Description of the task: For each line in the records that contains "Purpurgewand", make a copy.

START Material provided

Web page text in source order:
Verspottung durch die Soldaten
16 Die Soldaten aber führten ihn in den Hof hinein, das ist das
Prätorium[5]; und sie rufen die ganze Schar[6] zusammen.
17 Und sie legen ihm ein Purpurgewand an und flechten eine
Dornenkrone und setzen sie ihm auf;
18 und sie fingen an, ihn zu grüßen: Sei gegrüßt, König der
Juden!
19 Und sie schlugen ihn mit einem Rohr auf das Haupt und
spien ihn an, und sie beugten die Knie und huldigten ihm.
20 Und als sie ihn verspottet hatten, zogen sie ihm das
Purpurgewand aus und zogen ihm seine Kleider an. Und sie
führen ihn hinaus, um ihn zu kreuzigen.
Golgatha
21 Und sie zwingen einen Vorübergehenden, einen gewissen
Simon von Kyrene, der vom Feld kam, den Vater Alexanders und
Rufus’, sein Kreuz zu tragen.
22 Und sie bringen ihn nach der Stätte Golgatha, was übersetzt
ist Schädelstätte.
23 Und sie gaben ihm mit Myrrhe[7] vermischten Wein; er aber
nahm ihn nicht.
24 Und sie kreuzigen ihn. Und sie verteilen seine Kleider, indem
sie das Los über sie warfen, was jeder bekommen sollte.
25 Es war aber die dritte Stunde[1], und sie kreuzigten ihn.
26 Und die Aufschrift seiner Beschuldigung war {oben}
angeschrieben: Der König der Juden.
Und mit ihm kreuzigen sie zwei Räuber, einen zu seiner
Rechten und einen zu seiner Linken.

END Material provided
START Material provided

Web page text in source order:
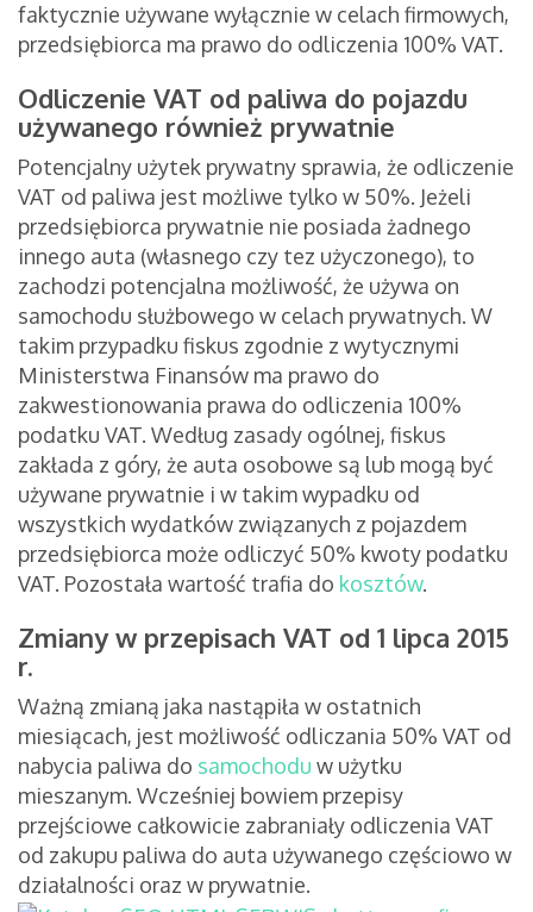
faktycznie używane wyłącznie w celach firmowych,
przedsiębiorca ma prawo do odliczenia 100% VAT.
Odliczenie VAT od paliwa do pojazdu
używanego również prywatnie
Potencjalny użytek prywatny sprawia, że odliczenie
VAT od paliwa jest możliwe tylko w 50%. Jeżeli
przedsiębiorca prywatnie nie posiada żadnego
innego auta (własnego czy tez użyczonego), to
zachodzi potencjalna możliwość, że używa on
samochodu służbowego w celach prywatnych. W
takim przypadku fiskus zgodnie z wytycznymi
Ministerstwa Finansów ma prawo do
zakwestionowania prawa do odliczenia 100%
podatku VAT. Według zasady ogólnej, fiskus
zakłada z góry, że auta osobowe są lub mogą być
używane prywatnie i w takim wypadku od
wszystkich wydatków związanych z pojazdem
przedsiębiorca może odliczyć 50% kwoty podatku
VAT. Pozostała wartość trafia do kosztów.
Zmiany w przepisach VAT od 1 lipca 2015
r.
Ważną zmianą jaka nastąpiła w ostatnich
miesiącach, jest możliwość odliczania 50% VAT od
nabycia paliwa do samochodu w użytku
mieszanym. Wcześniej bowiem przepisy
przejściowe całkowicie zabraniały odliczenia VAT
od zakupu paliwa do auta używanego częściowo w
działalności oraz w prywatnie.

END Material provided

Answer to this problem:
17 Und sie legen ihm ein Purpurgewand an und flechten eine
Purpurgewand aus und zogen ihm seine Kleider an. Und sie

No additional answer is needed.